──────── GIVEN ENTRIES

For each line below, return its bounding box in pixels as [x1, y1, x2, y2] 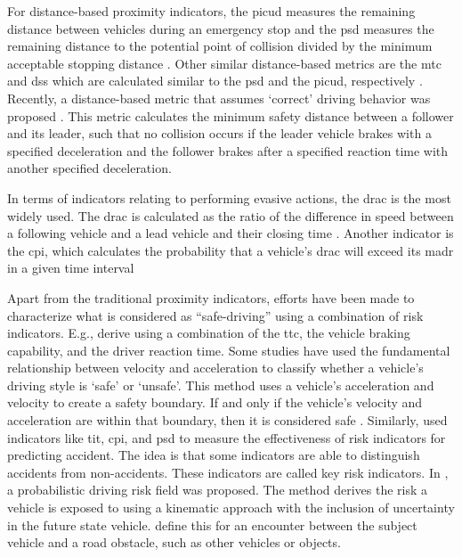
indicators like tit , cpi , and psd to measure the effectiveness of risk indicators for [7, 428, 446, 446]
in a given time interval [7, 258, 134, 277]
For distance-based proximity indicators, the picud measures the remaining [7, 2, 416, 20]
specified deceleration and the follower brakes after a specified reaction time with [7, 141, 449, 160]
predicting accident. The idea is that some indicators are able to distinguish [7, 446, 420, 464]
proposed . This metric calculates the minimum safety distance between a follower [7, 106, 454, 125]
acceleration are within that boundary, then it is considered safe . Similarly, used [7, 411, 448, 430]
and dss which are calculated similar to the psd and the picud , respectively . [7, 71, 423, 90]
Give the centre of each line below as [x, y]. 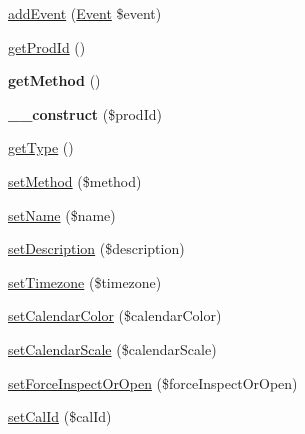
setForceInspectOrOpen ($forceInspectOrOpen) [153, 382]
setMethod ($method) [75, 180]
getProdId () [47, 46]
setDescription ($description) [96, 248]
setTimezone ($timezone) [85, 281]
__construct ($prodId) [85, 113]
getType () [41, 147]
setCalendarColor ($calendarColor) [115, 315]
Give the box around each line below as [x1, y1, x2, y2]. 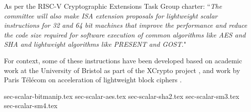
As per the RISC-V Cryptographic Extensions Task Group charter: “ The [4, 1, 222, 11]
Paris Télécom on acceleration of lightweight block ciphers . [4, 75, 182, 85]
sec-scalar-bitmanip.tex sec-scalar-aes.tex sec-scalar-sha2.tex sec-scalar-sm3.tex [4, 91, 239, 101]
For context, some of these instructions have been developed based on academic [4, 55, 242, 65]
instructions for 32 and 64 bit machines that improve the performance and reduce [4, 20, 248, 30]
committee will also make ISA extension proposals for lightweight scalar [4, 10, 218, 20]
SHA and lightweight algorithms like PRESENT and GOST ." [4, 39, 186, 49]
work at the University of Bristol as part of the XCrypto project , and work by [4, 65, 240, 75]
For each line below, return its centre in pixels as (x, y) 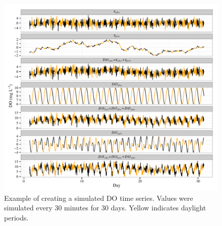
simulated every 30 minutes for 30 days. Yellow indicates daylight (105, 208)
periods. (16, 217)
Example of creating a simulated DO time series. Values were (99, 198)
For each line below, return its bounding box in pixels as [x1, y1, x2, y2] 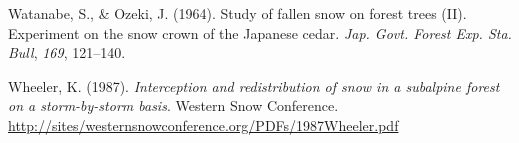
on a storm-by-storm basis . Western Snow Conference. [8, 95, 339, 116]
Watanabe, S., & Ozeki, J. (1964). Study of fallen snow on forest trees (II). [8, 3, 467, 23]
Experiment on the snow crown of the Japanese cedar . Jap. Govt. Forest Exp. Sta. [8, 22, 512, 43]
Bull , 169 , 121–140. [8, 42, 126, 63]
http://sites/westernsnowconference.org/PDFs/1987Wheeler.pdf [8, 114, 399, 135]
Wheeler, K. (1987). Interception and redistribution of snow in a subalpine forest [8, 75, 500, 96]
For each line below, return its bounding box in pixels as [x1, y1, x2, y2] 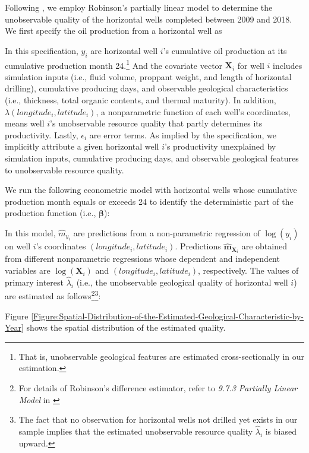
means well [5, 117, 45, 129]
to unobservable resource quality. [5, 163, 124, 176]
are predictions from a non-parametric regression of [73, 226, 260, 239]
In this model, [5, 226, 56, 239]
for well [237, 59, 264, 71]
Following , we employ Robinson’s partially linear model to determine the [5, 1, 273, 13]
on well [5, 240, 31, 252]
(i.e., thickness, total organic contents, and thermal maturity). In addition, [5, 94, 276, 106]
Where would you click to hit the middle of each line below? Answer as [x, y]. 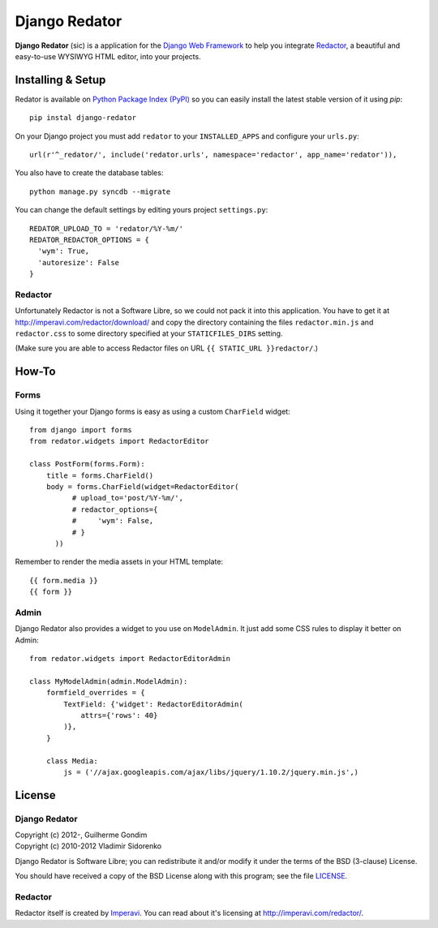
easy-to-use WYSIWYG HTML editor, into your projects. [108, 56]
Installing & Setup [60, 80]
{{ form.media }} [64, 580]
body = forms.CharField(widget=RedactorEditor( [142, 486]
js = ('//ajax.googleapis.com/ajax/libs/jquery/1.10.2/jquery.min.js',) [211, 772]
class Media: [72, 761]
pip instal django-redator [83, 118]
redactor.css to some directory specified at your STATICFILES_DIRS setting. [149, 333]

────────────────

Every record is to be reproduced exactly, with no pictures included.

● **SOLUTION FOR THIS TASK**:
For each line below, return its bounding box in pixels as [x1, y1, x2, y2] 
indicators like tit , cpi , and psd to measure the effectiveness of risk indicators for [7, 428, 446, 446]
in a given time interval [7, 258, 134, 277]
For distance-based proximity indicators, the picud measures the remaining [7, 2, 416, 20]
specified deceleration and the follower brakes after a specified reaction time with [7, 141, 449, 160]
predicting accident. The idea is that some indicators are able to distinguish [7, 446, 420, 464]
proposed . This metric calculates the minimum safety distance between a follower [7, 106, 454, 125]
acceleration are within that boundary, then it is considered safe . Similarly, used [7, 411, 448, 430]
and dss which are calculated similar to the psd and the picud , respectively . [7, 71, 423, 90]
Give the centre of each line below as [x, y]. 
setForceInspectOrOpen ($forceInspectOrOpen) [153, 382]
setMethod ($method) [75, 180]
getProdId () [47, 46]
setDescription ($description) [96, 248]
setTimezone ($timezone) [85, 281]
__construct ($prodId) [85, 113]
getType () [41, 147]
setCalendarColor ($calendarColor) [115, 315]
Give the box around each line below as [x1, y1, x2, y2]. 
As per the RISC-V Cryptographic Extensions Task Group charter: “ The [4, 1, 222, 11]
Paris Télécom on acceleration of lightweight block ciphers . [4, 75, 182, 85]
sec-scalar-bitmanip.tex sec-scalar-aes.tex sec-scalar-sha2.tex sec-scalar-sm3.tex [4, 91, 239, 101]
For context, some of these instructions have been developed based on academic [4, 55, 242, 65]
instructions for 32 and 64 bit machines that improve the performance and reduce [4, 20, 248, 30]
committee will also make ISA extension proposals for lightweight scalar [4, 10, 218, 20]
SHA and lightweight algorithms like PRESENT and GOST ." [4, 39, 186, 49]
work at the University of Bristol as part of the XCrypto project , and work by [4, 65, 240, 75]
For each line below, return its centre in pixels as (x, y) 
simulated every 30 minutes for 30 days. Yellow indicates daylight (105, 208)
periods. (16, 217)
Example of creating a simulated DO time series. Values were (99, 198)
For each line below, return its bounding box in pixels as [x1, y1, x2, y2] 
on a storm-by-storm basis . Western Snow Conference. [8, 95, 339, 116]
Watanabe, S., & Ozeki, J. (1964). Study of fallen snow on forest trees (II). [8, 3, 467, 23]
Experiment on the snow crown of the Japanese cedar . Jap. Govt. Forest Exp. Sta. [8, 22, 512, 43]
Bull , 169 , 121–140. [8, 42, 126, 63]
http://sites/westernsnowconference.org/PDFs/1987Wheeler.pdf [8, 114, 399, 135]
Wheeler, K. (1987). Interception and redistribution of snow in a subalpine forest [8, 75, 500, 96]
For each line below, return its bounding box in pixels as [x1, y1, x2, y2] 
means well [5, 117, 45, 129]
to unobservable resource quality. [5, 163, 124, 176]
are predictions from a non-parametric regression of [73, 226, 260, 239]
In this model, [5, 226, 56, 239]
for well [237, 59, 264, 71]
Following , we employ Robinson’s partially linear model to determine the [5, 1, 273, 13]
on well [5, 240, 31, 252]
(i.e., thickness, total organic contents, and thermal maturity). In addition, [5, 94, 276, 106]
Where would you click to hit the middle of each line below? Answer as [x, y]. 
easy-to-use WYSIWYG HTML editor, into your projects. [108, 56]
Installing & Setup [60, 80]
{{ form.media }} [64, 580]
body = forms.CharField(widget=RedactorEditor( [142, 486]
js = ('//ajax.googleapis.com/ajax/libs/jquery/1.10.2/jquery.min.js',) [211, 772]
class Media: [72, 761]
pip instal django-redator [83, 118]
redactor.css to some directory specified at your STATICFILES_DIRS setting. [149, 333]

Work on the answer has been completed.